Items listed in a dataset
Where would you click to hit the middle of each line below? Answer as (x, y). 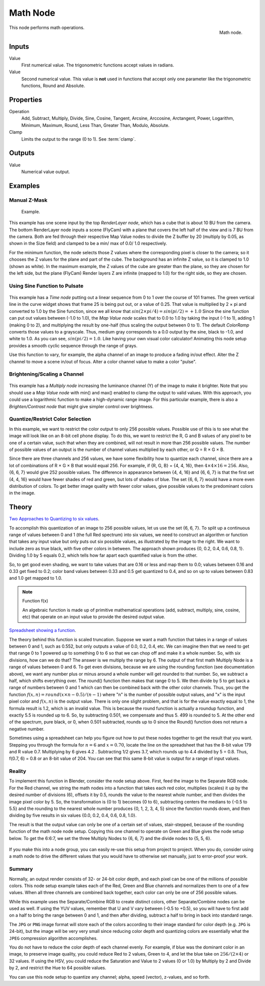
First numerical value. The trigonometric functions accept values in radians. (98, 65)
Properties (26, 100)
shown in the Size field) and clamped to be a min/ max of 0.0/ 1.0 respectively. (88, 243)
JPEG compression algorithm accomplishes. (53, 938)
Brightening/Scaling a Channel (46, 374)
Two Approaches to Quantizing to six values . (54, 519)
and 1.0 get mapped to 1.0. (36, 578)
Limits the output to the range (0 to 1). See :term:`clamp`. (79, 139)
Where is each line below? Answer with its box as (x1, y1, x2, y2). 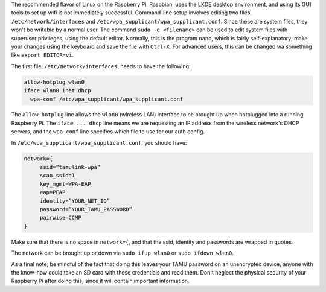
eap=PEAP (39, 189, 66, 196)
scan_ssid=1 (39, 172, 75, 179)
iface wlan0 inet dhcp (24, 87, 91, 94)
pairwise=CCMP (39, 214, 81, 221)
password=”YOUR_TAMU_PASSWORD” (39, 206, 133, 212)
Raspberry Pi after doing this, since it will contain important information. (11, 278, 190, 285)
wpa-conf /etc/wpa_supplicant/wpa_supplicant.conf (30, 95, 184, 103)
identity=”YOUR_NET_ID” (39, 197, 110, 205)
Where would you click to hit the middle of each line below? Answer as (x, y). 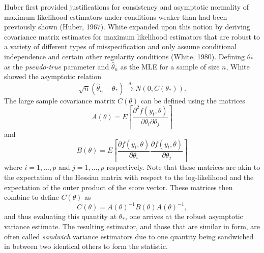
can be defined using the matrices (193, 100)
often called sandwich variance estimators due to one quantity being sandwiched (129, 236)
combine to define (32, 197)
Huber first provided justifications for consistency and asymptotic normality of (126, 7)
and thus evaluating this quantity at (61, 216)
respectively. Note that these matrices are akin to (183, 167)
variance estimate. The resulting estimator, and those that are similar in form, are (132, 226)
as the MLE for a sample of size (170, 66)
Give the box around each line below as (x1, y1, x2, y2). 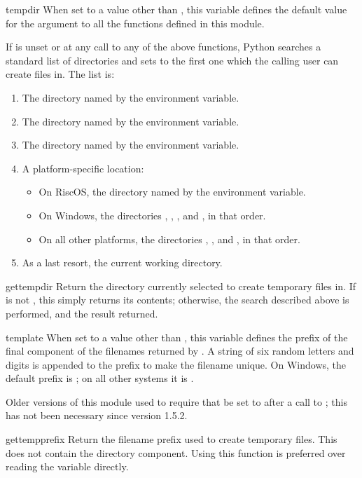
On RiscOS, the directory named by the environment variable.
--
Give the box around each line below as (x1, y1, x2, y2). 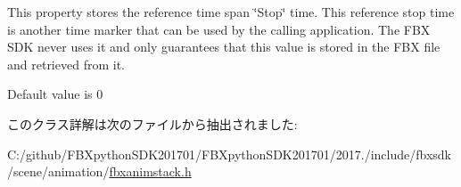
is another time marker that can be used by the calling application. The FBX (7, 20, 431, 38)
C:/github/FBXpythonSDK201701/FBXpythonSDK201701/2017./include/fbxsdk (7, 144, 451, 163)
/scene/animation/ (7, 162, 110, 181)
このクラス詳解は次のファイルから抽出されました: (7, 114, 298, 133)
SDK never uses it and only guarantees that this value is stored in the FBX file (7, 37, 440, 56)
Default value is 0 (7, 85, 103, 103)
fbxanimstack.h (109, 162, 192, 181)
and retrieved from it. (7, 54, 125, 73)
==
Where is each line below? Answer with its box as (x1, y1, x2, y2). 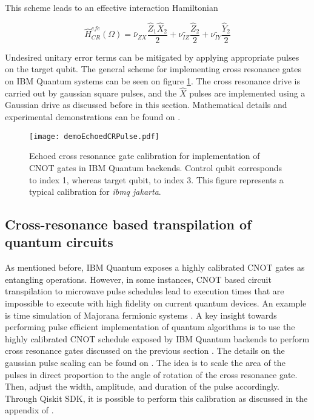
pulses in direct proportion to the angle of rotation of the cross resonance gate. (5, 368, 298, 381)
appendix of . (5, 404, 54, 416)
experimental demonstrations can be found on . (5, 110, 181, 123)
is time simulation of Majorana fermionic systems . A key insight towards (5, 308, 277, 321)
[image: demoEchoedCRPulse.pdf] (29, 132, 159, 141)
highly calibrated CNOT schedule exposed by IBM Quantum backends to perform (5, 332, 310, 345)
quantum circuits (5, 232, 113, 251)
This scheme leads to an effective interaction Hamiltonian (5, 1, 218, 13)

• **Task directions**: The lines above from the line with "shown in the" through the line with "pairwise=CCMP (39, 214, 81, 221)" are to be given again word for word, with no pictures among them.

• **Your response**:
shown in the Size field) and clamped to be a min/ max of 0.0/ 1.0 respectively. (88, 243)
JPEG compression algorithm accomplishes. (53, 938)
Brightening/Scaling a Channel (46, 374)
Two Approaches to Quantizing to six values . (54, 519)
and 1.0 get mapped to 1.0. (36, 578)
Limits the output to the range (0 to 1). See :term:`clamp`. (79, 139)
Where is each line below? Answer with its box as (x1, y1, x2, y2). 
eap=PEAP (39, 189, 66, 196)
scan_ssid=1 (39, 172, 75, 179)
iface wlan0 inet dhcp (24, 87, 91, 94)
pairwise=CCMP (39, 214, 81, 221)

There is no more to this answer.